Specifically, a distributed publish-subscribe message system Kafka and a log analysis tool Logstash are respectively deployed on each cluster server at a cluster end.
Kafka, among others, is a high throughput distributed publish-subscribe messaging system. Kafka provides message persistence through a disk data structure that can maintain stable performance for long periods of time for TB-scale message storage, and can handle all action stream data in consumer-scale sites.
Specifically, actions in the action flow data include, but are not limited to: web browsing, searching and other user actions, which are a key factor in many social functions on modern networks. Action flow data is typically addressed by handling logs and log aggregations based on throughput requirements.
For example, in one embodiment, the Kafka collected action stream may include: logs generated by running of each process on the server, logs generated by operation of a manager on the server, processing logs of the server during running, and the like.
Currently common open-source log analysis tools for cluster management include: spark, hadoop, logstash, and the like, wherein Spark and Hadoop are relatively high in cost, and therefore the log analysis tool used in the embodiment of the present invention is Logstash.
The Logstash is a lightweight log collection processing framework, and can conveniently collect scattered and diversified logs, perform customized processing, and transmit the logs to a specified position, such as a certain server or a certain file.
Further, the Logstash can perform a log filtering operation by configuring the matching symbol.
S22: and acquiring a log file corresponding to the flow information in real time through a distributed publish-subscribe message system Kafka.
Specifically, each message acquired by the Kafka cluster has a category, which is called Topic. The messages of different topics are stored separately, the storage positions can be customized according to requirements and recorded in Offset, and consumers can acquire data only by specifying the topics of the messages without needing to care about where the data is stored specifically.
Wherein Offset is an index sequence of storage locations, and includes but is not limited to: offset number, message category, server IP address, storage location, and message time.

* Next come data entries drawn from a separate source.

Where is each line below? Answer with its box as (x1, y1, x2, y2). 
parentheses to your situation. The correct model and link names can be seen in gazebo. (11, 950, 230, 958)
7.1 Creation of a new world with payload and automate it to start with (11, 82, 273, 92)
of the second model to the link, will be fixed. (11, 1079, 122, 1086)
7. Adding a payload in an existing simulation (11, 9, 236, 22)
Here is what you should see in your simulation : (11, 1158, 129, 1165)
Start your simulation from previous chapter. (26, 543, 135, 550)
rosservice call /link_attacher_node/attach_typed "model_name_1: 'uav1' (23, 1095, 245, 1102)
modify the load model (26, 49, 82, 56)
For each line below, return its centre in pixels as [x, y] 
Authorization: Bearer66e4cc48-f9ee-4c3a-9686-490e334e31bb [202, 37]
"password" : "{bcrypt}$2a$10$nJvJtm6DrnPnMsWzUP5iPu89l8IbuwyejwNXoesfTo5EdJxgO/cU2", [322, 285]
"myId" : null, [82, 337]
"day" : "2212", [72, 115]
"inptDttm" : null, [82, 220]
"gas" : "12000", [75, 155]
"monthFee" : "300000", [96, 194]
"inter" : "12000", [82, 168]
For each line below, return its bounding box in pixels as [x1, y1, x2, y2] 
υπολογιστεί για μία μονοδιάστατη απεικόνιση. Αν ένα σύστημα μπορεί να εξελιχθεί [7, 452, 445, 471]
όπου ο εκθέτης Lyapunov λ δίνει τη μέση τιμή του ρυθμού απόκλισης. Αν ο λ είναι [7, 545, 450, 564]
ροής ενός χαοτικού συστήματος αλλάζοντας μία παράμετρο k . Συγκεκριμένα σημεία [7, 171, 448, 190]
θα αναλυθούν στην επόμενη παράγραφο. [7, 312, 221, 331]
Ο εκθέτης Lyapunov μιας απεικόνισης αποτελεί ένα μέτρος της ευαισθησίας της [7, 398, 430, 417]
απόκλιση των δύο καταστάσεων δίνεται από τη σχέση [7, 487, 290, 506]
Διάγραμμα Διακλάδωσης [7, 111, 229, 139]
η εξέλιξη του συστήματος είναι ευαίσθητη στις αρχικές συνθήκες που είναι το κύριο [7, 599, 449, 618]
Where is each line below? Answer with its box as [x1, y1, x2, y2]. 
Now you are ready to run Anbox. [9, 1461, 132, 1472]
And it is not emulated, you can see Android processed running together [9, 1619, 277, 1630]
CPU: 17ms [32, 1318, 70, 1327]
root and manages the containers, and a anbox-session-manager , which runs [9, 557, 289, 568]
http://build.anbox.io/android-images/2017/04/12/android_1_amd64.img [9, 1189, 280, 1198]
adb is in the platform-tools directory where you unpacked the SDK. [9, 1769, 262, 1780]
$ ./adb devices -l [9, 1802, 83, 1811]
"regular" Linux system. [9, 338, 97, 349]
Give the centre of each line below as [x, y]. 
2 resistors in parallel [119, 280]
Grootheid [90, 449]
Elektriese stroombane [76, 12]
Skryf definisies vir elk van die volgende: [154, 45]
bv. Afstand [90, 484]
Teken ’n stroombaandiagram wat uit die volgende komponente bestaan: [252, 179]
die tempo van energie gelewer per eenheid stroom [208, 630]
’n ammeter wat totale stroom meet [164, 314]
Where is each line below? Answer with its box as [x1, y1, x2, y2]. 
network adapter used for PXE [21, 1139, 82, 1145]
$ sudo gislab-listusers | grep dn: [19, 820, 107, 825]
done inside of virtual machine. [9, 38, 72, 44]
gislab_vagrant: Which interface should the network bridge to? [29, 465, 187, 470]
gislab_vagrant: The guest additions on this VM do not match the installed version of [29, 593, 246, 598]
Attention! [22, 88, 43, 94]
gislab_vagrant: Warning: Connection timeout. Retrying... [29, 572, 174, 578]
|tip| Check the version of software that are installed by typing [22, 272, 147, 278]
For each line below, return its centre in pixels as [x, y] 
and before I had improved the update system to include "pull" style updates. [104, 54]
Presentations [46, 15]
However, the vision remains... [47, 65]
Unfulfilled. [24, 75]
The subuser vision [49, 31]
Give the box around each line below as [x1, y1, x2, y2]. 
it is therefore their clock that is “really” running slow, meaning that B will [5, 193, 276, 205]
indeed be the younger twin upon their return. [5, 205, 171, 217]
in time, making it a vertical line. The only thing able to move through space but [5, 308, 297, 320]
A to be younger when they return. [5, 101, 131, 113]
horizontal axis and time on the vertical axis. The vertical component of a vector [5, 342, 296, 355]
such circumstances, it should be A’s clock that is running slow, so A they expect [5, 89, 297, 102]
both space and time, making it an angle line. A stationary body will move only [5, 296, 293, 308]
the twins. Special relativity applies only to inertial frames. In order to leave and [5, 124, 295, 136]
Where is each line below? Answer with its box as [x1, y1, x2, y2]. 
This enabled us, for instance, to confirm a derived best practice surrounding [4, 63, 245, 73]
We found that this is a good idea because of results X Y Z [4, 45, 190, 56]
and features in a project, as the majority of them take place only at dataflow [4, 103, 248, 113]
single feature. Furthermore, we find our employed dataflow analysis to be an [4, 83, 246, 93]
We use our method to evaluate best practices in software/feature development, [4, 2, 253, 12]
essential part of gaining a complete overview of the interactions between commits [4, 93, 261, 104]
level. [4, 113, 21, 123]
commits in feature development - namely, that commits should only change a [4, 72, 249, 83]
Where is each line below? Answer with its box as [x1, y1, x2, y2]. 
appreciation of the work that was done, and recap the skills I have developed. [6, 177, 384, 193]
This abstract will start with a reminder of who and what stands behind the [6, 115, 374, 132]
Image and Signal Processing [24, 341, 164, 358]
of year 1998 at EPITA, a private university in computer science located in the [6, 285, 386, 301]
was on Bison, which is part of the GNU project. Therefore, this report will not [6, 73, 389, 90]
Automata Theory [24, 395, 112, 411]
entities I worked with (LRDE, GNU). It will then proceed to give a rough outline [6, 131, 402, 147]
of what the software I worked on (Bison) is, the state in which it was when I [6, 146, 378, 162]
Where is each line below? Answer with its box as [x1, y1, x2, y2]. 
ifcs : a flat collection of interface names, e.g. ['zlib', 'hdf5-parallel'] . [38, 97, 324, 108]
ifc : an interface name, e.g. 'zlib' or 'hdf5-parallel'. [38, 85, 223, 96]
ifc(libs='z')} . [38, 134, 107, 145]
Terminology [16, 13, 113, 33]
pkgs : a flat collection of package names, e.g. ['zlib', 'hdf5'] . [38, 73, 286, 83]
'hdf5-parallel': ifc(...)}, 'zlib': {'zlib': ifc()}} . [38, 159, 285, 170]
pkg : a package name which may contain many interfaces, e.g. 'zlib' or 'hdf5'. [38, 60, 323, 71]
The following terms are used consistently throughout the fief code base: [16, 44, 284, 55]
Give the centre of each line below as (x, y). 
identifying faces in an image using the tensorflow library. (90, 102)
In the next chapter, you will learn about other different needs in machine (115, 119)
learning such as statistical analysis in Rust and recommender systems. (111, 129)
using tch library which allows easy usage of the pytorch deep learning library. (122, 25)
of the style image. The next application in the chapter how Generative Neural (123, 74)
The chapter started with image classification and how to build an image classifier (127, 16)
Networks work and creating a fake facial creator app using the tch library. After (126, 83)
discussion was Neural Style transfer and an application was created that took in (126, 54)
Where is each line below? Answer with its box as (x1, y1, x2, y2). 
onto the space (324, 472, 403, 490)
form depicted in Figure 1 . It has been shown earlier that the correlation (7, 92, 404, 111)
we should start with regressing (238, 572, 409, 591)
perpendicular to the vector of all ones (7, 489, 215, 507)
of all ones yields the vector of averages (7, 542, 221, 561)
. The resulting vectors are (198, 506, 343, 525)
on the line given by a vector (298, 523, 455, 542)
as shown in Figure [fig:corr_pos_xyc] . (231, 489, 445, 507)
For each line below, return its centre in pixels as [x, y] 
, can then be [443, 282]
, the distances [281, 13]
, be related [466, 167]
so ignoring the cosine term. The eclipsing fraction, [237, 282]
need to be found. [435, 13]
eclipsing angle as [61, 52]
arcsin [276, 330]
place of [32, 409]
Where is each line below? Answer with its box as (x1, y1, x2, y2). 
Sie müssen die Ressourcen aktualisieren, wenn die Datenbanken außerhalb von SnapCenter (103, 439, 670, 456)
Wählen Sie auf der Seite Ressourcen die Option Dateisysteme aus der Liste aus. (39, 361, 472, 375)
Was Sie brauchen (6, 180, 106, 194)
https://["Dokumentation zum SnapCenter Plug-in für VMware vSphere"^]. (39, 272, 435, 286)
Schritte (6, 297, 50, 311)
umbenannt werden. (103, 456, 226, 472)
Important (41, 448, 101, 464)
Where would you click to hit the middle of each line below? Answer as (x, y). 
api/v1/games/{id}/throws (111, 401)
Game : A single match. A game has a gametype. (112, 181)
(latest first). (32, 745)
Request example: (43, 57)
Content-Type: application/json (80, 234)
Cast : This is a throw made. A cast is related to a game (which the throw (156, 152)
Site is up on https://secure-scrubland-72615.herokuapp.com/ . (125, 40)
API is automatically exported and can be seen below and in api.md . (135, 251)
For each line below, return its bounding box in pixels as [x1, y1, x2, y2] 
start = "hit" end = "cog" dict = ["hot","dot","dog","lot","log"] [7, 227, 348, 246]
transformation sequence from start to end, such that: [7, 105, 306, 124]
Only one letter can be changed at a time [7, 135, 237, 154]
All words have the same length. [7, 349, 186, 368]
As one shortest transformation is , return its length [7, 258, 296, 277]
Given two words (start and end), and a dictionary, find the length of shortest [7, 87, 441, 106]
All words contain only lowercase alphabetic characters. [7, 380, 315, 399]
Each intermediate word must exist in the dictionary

For example, in a Kafka cluster consisting of server a, server B, and server C, the message categories received at a particular time period include two categories: fault record message and debug record message, wherein, 23 pieces of fault record message, 160 pieces of debug record message, kafka select the server storing the fault record message and debug record message automatically according to the current state of server a, server B and server C. For example, the fault record message and the debug record message are respectively stored on a server a and a server B, where the server a stores 6 fault record messages, and the storage locations are: "C: \ temp \ server _ fault _2952.Log", and 100 debug record messages are also stored on the server A, and the storage positions thereof are as follows: "C: \ temp \ server _ debug _3623.Log", server B stores 17 fault record messages, and the storage positions are: \ min \ server _ fault _95.log ", and 60 debug record messages are also stored on the server B, and the storage positions are as follows: "C: \ server _ debug _532.Log", the IP address of server A is: 192.168.23.2, which stores the failure record message with Offset of "number: 9562 log category: fault record message, server IP address: 192.168.23.2, storage location: c \ temp \ server _ fault _2952.Log, message time: 2018-01-19 11:49:20".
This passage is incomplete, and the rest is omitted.